— PROBLEM STATEMENT —
Note each line of the entries that includes "visas". Then copy those lines.
EXTRACTED ENTRIES: Begin
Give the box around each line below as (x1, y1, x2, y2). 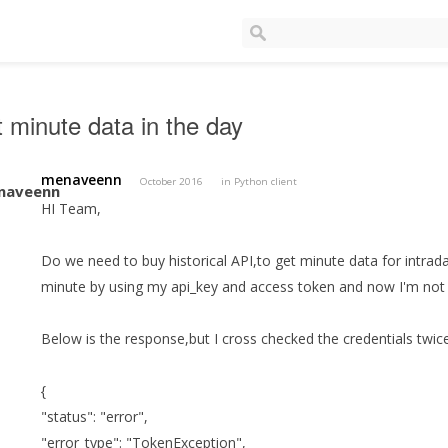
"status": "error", (41, 407, 149, 427)
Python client (234, 175, 298, 189)
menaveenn (41, 170, 123, 190)
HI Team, (41, 199, 102, 219)
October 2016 (140, 175, 204, 189)
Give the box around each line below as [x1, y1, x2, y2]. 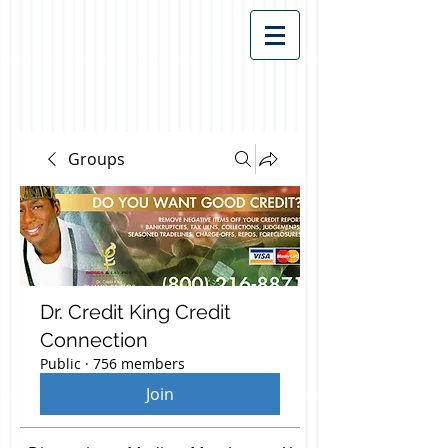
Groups [68, 148, 125, 170]
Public [40, 354, 81, 373]
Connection [40, 328, 148, 352]
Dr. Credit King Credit [40, 300, 231, 324]
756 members [93, 354, 185, 373]
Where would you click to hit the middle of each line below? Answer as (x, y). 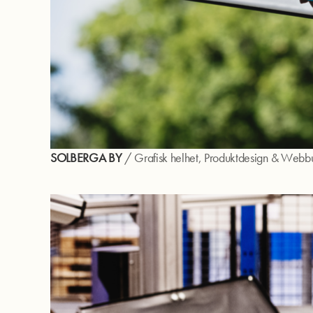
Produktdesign (236, 158)
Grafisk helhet (166, 158)
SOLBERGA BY (86, 158)
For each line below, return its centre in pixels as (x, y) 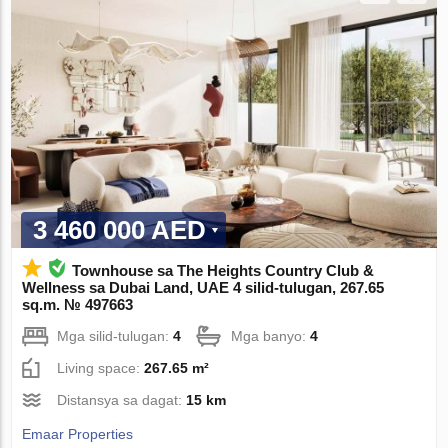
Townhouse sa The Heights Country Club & (223, 271)
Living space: (101, 368)
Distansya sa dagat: (122, 400)
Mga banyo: (271, 336)
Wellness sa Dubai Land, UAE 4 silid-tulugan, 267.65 (203, 288)
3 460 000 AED (120, 230)
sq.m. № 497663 (78, 305)
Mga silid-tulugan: (115, 336)
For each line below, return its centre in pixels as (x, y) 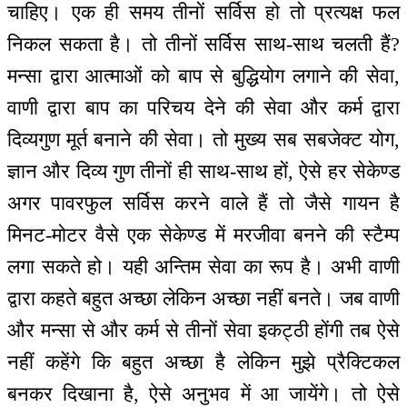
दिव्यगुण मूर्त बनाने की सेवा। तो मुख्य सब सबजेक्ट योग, (203, 140)
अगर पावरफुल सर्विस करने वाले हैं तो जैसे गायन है (203, 203)
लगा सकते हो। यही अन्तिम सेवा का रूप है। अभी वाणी (203, 267)
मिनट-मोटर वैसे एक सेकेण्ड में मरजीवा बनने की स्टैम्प (203, 235)
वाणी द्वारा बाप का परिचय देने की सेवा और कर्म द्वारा (203, 108)
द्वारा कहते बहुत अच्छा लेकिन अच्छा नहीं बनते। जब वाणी (203, 299)
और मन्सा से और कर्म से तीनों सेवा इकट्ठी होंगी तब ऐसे (203, 331)
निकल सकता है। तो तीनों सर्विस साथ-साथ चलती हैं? (203, 45)
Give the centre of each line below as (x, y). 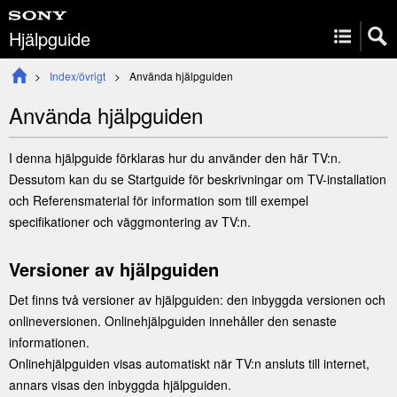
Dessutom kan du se (68, 179)
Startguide (156, 179)
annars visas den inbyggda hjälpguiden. (120, 385)
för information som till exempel (219, 200)
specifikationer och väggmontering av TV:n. (130, 222)
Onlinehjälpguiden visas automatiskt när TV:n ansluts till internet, (189, 363)
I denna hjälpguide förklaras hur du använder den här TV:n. (175, 158)
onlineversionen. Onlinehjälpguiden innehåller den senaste (173, 321)
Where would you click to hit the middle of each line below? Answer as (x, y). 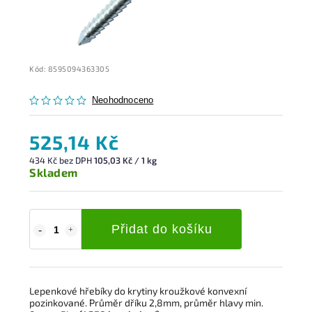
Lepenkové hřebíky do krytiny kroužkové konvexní (138, 291)
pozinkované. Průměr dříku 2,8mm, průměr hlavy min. (146, 303)
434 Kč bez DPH (62, 160)
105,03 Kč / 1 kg (125, 160)
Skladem (54, 172)
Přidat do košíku (162, 229)
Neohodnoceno (123, 100)
EXTRACTED ENTRIES: End
— SOLUTION FOR THIS EXERCISE —
annars visas den inbyggda hjälpguiden. (120, 385)
Onlinehjälpguiden visas automatiskt när TV:n ansluts till internet, (189, 363)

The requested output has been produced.